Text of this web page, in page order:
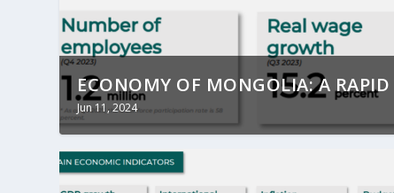
ECONOMY OF MONGOLIA: A
Jun 11, 2024
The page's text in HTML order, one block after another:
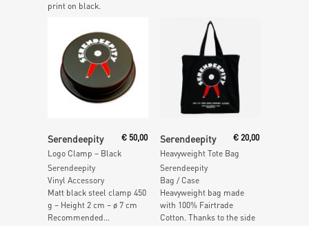
print on black.
Serendeepity
Logo Clamp – Black
€50,00
Serendeepity
Vinyl Accessory
Matt black steel clamp 450
g – Height 2 cm – ø 7 cm
Recommended...
Serendeepity
Heavyweight Tote Bag
€ 20,00
Serendeepity
Bag / Case
Heavyweight bag made
with 100% Fairtrade
Cotton. Thanks to the side
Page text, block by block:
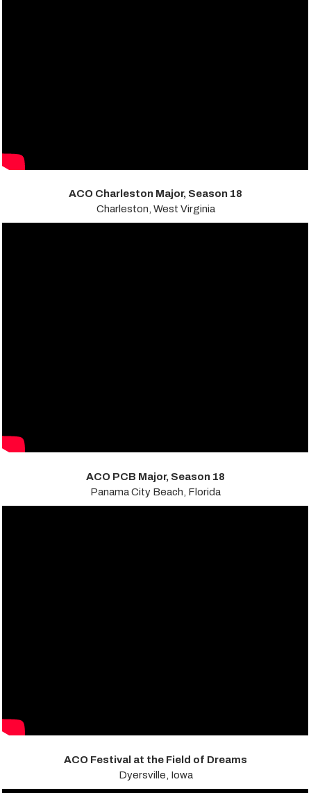
ACO Charleston Major, Season 18
Charleston, West Virginia
ACO PCB Major, Season 18
Panama City Beach, Florida
ACO Festival at the Field of Dreams
Dyersville, Iowa
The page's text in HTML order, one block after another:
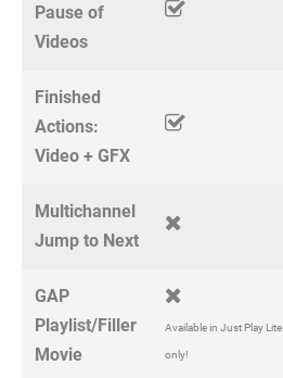
Pause of
Videos
Finished
Actions:
Video + GFX
Multichannel
Jump to Next
GAP
Playlist/Filler
Movie
Available in Just Play Lite
only!
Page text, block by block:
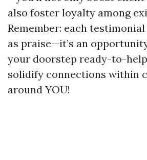
also foster loyalty among
Remember: each
as praise—it’s an
your doorstep ready-to-
solidify connections within
around YOU!
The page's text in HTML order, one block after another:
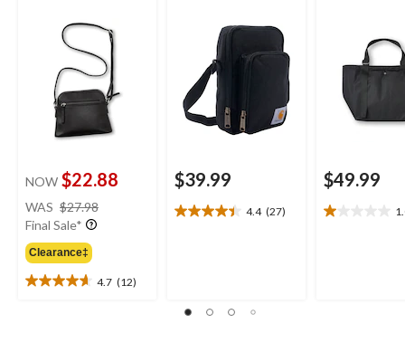
NOW $22.88
WAS $27.98
Final Sale*
Clearance‡
4.7 (12)
4.7
$39.99
4.4 (27)
4.4
27
$49.99
1.0
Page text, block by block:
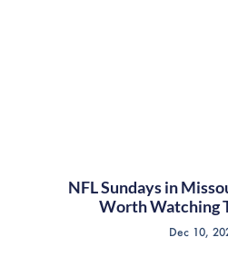
NFL Sundays in
Worth Watching
Dec 10,
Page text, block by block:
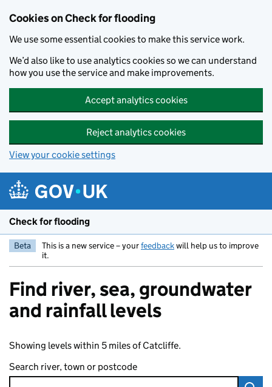
Cookies on Check for flooding
We use some essential cookies to make this service work.
We’d also like to use analytics cookies so we can understand
how you use the service and make improvements.
Accept analytics cookies
Reject analytics cookies
View your cookie settings
Check for flooding
Beta This is a new service – yourfeedbackwill help us to improve
it.
Find river, sea, groundwater
and rainfall levels
Showing levels within 5 miles of Catcliffe.
Search river, town or postcode
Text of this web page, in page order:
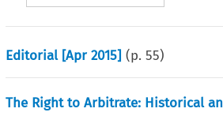
Editorial [Apr 2015] (p.55)
The Right to Arbitrate: Historical
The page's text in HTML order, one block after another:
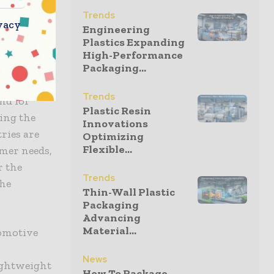
of
for
the
are
needs,
the
Trends
Engineering
Plastics Expanding
High-Performance
Packaging...
Trends
Plastic Resin
Innovations
Optimizing
Flexible...
Trends
Thin-Wall Plastic
Packaging
Advancing
Material...
News
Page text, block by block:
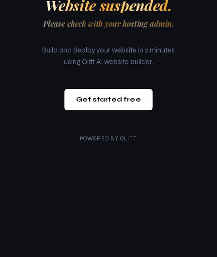
Website suspended.
Please check with your hosting admin.
Build and deploy your website in 2 minutes
using Olitt AI website builder.
Get started free
POWERED BY OLITT
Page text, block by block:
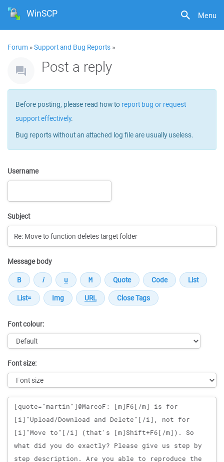
Menu
WinSCP
Forum »Support and Bug Reports »
Post a reply
Before posting, please read how to report bug or request
support effectively.
Bug reports without an attached log file are usually useless.
Username
Subject
Message body
Font colour:
Font size:
Message
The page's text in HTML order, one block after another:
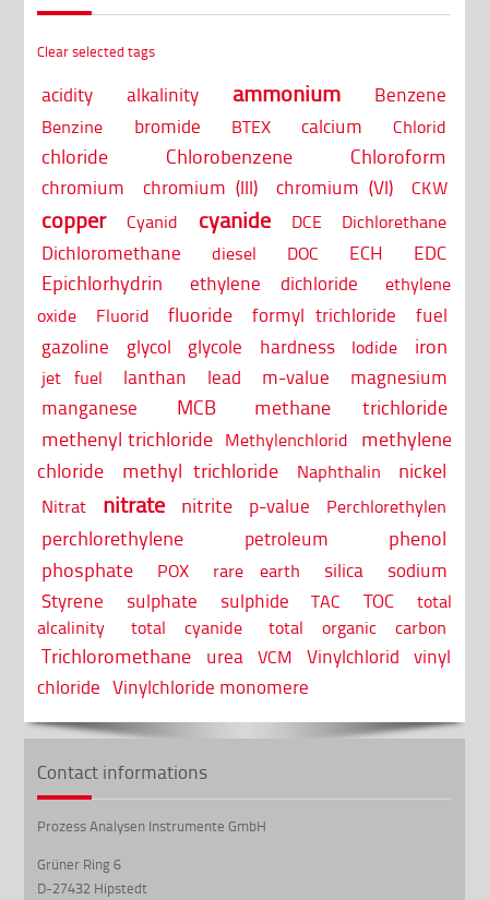
Clear selected tags
acidity alkalinity ammonium Benzene
Benzine bromide BTEX calcium Chlorid
chloride Chlorobenzene Chloroform
chromium chromium (III) chromium (VI) CKW
copper Cyanid cyanide DCE Dichlorethane
Dichloromethane diesel DOC ECH EDC
Epichlorhydrin ethylene dichloride
ethylene
oxide
Fluorid fluoride formyl trichloride
fuel
gazoline
glycol glycole hardness Iodide iron
jet fuel lanthan lead m-value
magnesium
manganese
MCB
methane trichloride
methenyl trichloride Methylenchlorid
methylene
chloride
methyl trichloride Naphthalin nickel
Nitrat nitrate nitrite p-value Perchlorethylen
perchlorethylene petroleum
phenol
phosphate
POX rare earth silica
sodium
Styrene
sulphate sulphide TAC TOC
total
alcalinity
total cyanide total organic carbon
Trichloromethane urea VCM Vinylchlorid
vinyl
chloride Vinylchloride monomere
Contact informations
Prozess Analysen Instrumente GmbH
Grüner Ring 6
D-27432 Hipstedt
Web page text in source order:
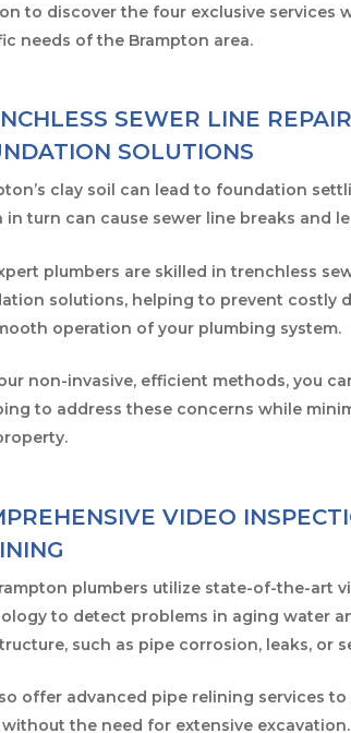
to discover the four exclusive services
needs of the Brampton area.
SEWER LINE
SOLUTIONS
clay soil can lead to foundation
in turn can cause sewer line breaks and
plumbers are skilled in trenchless
solutions, helping to prevent costly
operation of your plumbing system.
non-invasive, efficient methods, you
to address these concerns while
VIDEO
plumbers utilize state-of-the-art
to detect problems in aging water
such as pipe corrosion, leaks, or
offer advanced pipe relining services
the need for extensive

────────

Each line of the data above is to be output exactly; the pictures are not to appear.

Solution below:
Text of this web page, in page order:
ECONOMY OF MONGOLIA: A
Jun 11, 2024
The page's text in HTML order, one block after another:
print on black.
Serendeepity
Logo Clamp – Black
€50,00
Serendeepity
Vinyl Accessory
Matt black steel clamp 450
g – Height 2 cm – ø 7 cm
Recommended...
Serendeepity
Heavyweight Tote Bag
€ 20,00
Serendeepity
Bag / Case
Heavyweight bag made
with 100% Fairtrade
Cotton. Thanks to the side
Page text, block by block:
ACO Charleston Major, Season 18
Charleston, West Virginia
ACO PCB Major, Season 18
Panama City Beach, Florida
ACO Festival at the Field of Dreams
Dyersville, Iowa
The page's text in HTML order, one block after another:
Pause of
Videos
Finished
Actions:
Video + GFX
Multichannel
Jump to Next
GAP
Playlist/Filler
Movie
Available in Just Play Lite
only!
Page text, block by block:
also foster loyalty among
Remember: each
as praise—it’s an
your doorstep ready-to-
solidify connections within
around YOU!
The page's text in HTML order, one block after another:
NOW $22.88
WAS $27.98
Final Sale*
Clearance‡
4.7 (12)
4.7
$39.99
4.4 (27)
4.4
27
$49.99
1.0
Page text, block by block:
NFL Sundays in
Worth Watching
Dec 10,
Page text, block by block:
Cookies on Check for flooding
We use some essential cookies to make this service work.
We’d also like to use analytics cookies so we can understand
how you use the service and make improvements.
Accept analytics cookies
Reject analytics cookies
View your cookie settings
Check for flooding
Beta This is a new service – yourfeedbackwill help us to improve
it.
Find river, sea, groundwater
and rainfall levels
Showing levels within 5 miles of Catcliffe.
Search river, town or postcode
Text of this web page, in page order:
Editorial [Apr 2015] (p.55)
The Right to Arbitrate: Historical
The page's text in HTML order, one block after another:
of
for
the
are
needs,
the
Trends
Engineering
Plastics Expanding
High-Performance
Packaging...
Trends
Plastic Resin
Innovations
Optimizing
Flexible...
Trends
Thin-Wall Plastic
Packaging
Advancing
Material...
News
Page text, block by block:
Website suspended.
Please check with your hosting admin.
Build and deploy your website in 2 minutes
using Olitt AI website builder.
Get started free
POWERED BY OLITT
Page text, block by block:
Menu
WinSCP
Forum »Support and Bug Reports »
Post a reply
Before posting, please read how to report bug or request
support effectively.
Bug reports without an attached log file are usually useless.
Username
Subject
Message body
Font colour:
Font size:
Message
The page's text in HTML order, one block after another:
Clear selected tags
acidity alkalinity ammonium Benzene
Benzine bromide BTEX calcium Chlorid
chloride Chlorobenzene Chloroform
chromium chromium (III) chromium (VI) CKW
copper Cyanid cyanide DCE Dichlorethane
Dichloromethane diesel DOC ECH EDC
Epichlorhydrin ethylene dichloride
ethylene
oxide
Fluorid fluoride formyl trichloride
fuel
gazoline
glycol glycole hardness Iodide iron
jet fuel lanthan lead m-value
magnesium
manganese
MCB
methane trichloride
methenyl trichloride Methylenchlorid
methylene
chloride
methyl trichloride Naphthalin nickel
Nitrat nitrate nitrite p-value Perchlorethylen
perchlorethylene petroleum
phenol
phosphate
POX rare earth silica
sodium
Styrene
sulphate sulphide TAC TOC
total
alcalinity
total cyanide total organic carbon
Trichloromethane urea VCM Vinylchlorid
vinyl
chloride Vinylchloride monomere
Contact informations
Prozess Analysen Instrumente GmbH
Grüner Ring 6
D-27432 Hipstedt
Web page text in source order:
to discover the four exclusive services
needs of the Brampton area.
SEWER LINE
SOLUTIONS
clay soil can lead to foundation
in turn can cause sewer line breaks and
plumbers are skilled in trenchless
solutions, helping to prevent costly
operation of your plumbing system.
non-invasive, efficient methods, you
to address these concerns while
VIDEO
plumbers utilize state-of-the-art
to detect problems in aging water
such as pipe corrosion, leaks, or
offer advanced pipe relining services
the need for extensive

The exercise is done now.